Good thing that there is a box of books on its way from my bookseller!

Offers

(In response to Via Negativa’s Offers.)

I’ve been offered a job several times, and most of them I have accepted. Before I started writing software full-time, I was offered a number-crunching job by a federal agency on a January 19. The next administration came in the next day and froze hiring.

I was offered the opportunity to join Pi Kappa Alpha fraternity. I didn’t.

Bill offered me a ride home on the back of his moped. It was something like six blocks down Lake Street in Minneapolis. I was such the dare-devil, riding without a helmet.

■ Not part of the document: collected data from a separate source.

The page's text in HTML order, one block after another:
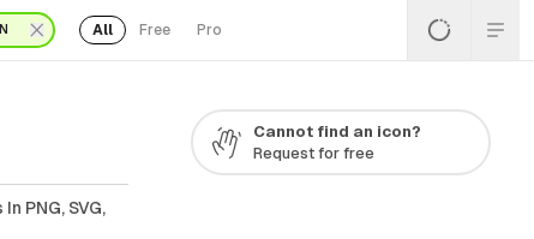
All Free Pro
PNG, SVG,
Cannot find an icon?
Request for free
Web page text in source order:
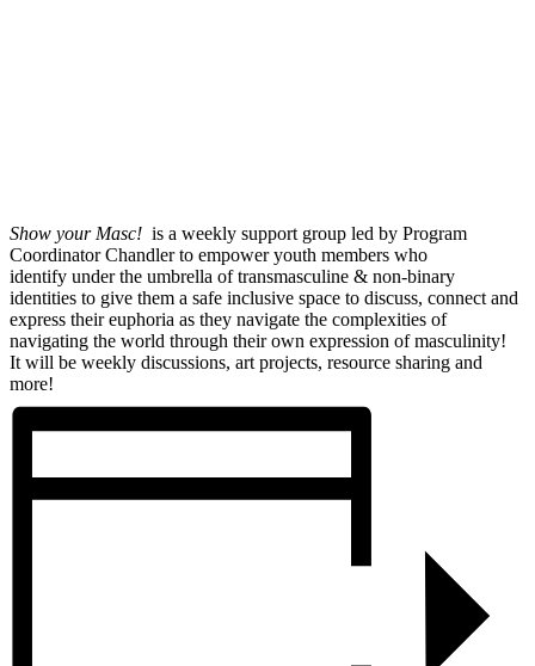
Show your Masc! is a weekly support group led by Program
Coordinator Chandler to empower youth members who
identify under the umbrella of transmasculine & non-binary
identities to give them a safe inclusive space to discuss, connect and
express their euphoria as they navigate the complexities of
navigating the world through their own expression of masculinity!
It will be weekly discussions, art projects, resource sharing and
more!
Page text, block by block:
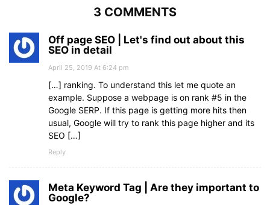
3 COMMENTS
Off page SEO | Let's find out about this
SEO in detail
April 25, 2019 At 6:24 pm
[…] ranking. To understand this let me quote an
example. Suppose a webpage is on rank #5 in the
Google SERP. If this page is getting more hits then
usual, Google will try to rank this page higher and its
SEO […]
Reply
Meta Keyword Tag | Are they important to
Google?

Sarah and Casey offered me leads and advice on getting work doing voice-overs.

Because market rates had fallen so much, my mortgage holder offered me a no-cost, no-strings re-fi—all I had to do was show up at closing. This was a long time ago.

A mediocre university, one of my safety schools, offered me a full scholarship. I turned them down.

Cheryl offered to teach me guitar, and even gave me her old instrument to encourage me to practice.

Over the last twenty years, many directors and producers have called to offer me parts in plays. I think some of us do theater just because we like getting the phone call and the chance to say, “I would be happy to.”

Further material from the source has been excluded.